Department of Radiology, Shanghai Ninth People's Hospital, Shanghai Jiao Tong University School of Medicine, No. 639 Zhizaoju Road, Shanghai, 200010, China.
Department of Radiology, Eye & ENT Hospital of Shanghai Medical School, Fudan University, No. 83 Fenyang Road, Shanghai, 200030, China.
Eur Radiol. 2020 Dec;30(12):6858-6866. doi: 10.1007/s00330-020-07011-4. Epub 2020 Jun 26.
To compare the CT texture feature reproducibility of 2D and 3D segmentations and their machine learning (ML)-based classifications for predicting human papilloma virus (HPV) status in oropharyngeal squamous cell carcinoma (OPSCC).
Data about 47 patients with pathological OPSCC (15 HPV positive and 32 HPV negative) were collected from a public database. Using 2D and 3D manual segmentations, 1032 texture features were extracted from contrast-enhanced CT images. Intraclass correlation coefficients (ICCs) were calculated to evaluate intraobserver and interobserver reproducibility. Collinearity analysis and a wrapper-based subset search algorithm were used for feature selection. Models were created using k-nearest neighbors (k-NN), logistic regression (LR), and random forest (RF) alone and with a synthetic minority oversampling technique (SMOTE). Classifier performance was assessed using 10-fold cross-validation.

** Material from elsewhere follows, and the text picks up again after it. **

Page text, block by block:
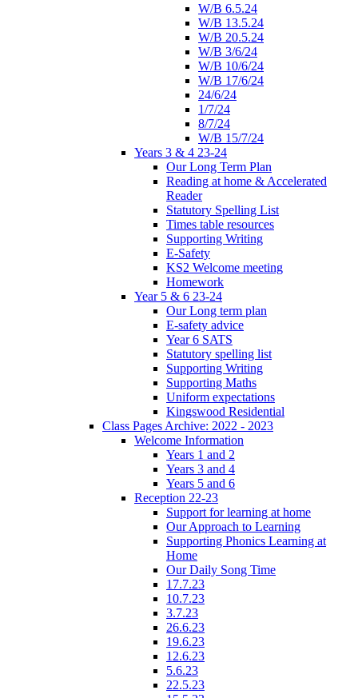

Compared with 2D segmentation (468 of 1032, 45.3%), 3D segmentation (576 of 1032, 55.8%) yielded more texture features with reliable reproducibility (good to excellent in both intraobserver and interobserver analyses) (p < 0.001). RF and k-NN classifiers failed to achieve better classification performance using 3D features than using 2D features either alone or with SMOTE. The best models for 2D and 3D segmentations were both created using RF, which alone achieved areas under the curve (AUCs) of 0.880 and 0.847, respectively, and with SMOTE, AUCs of 0.953 and 0.920, respectively, were achieved.
Three-dimensional segmentation had better CT texture feature reproducibility, but 2D segmentation showed better performance. Considering the cost, 2D segmentation is more recommended for ML-based classification of HPV status of OPSCC.
• Three-dimensional segmentation had better CT texture feature reproducibility than 2D segmentation. • Despite yielding more features with reliable reproducibility, 3D segmentation failed to provide better classification performance as compared to 2D for predicting HPV status of oropharyngeal squamous cell carcinoma. • The best models for 2D and 3D segmentations were both created using random forest classifier.
比较二维和三维分割的 CT 纹理特征可重复性及其基于机器学习(ML)的分类,以预测口咽鳞状细胞癌(OPSCC)中的人乳头瘤病毒(HPV)状态。
从公共数据库中收集了 47 例经病理证实的 OPSCC 患者(15 例 HPV 阳性,32 例 HPV 阴性)的数据。使用二维和三维手动分割,从对比增强 CT 图像中提取了 1032 个纹理特征。计算了组内相关系数(ICC)以评估观察者内和观察者间的可重复性。使用共线性分析和基于包装器的子集搜索算法进行特征选择。使用 k-最近邻(k-NN)、逻辑回归(LR)和随机森林(RF)单独以及使用合成少数过采样技术(SMOTE)创建模型。使用 10 折交叉验证评估分类器性能。
与二维分割(468/1032,45.3%)相比,三维分割(576/1032,55.8%)产生了更多具有可靠可重复性的纹理特征(观察者内和观察者间分析均为良好至极好)(p<0.001)。RF 和 k-NN 分类器单独或与 SMOTE 一起使用三维特征无法实现比二维特征更好的分类性能。二维和三维分割的最佳模型均使用 RF 创建,单独使用时 AUC 分别为 0.880 和 0.847,与 SMOTE 一起使用时 AUC 分别为 0.953 和 0.920。
三维分割的 CT 纹理特征具有更好的可重复性,但二维分割显示出更好的性能。考虑到成本,二维分割更推荐用于基于 ML 的 OPSCC HPV 状态分类。
三维分割的 CT 纹理特征比二维分割更具可重复性。
尽管产生了具有可靠可重复性的更多特征,但与二维分割相比,三维分割在预测 OPSCC 的 HPV 状态方面并未提供更好的分类性能。
二维和三维分割的最佳模型均使用随机森林分类器创建。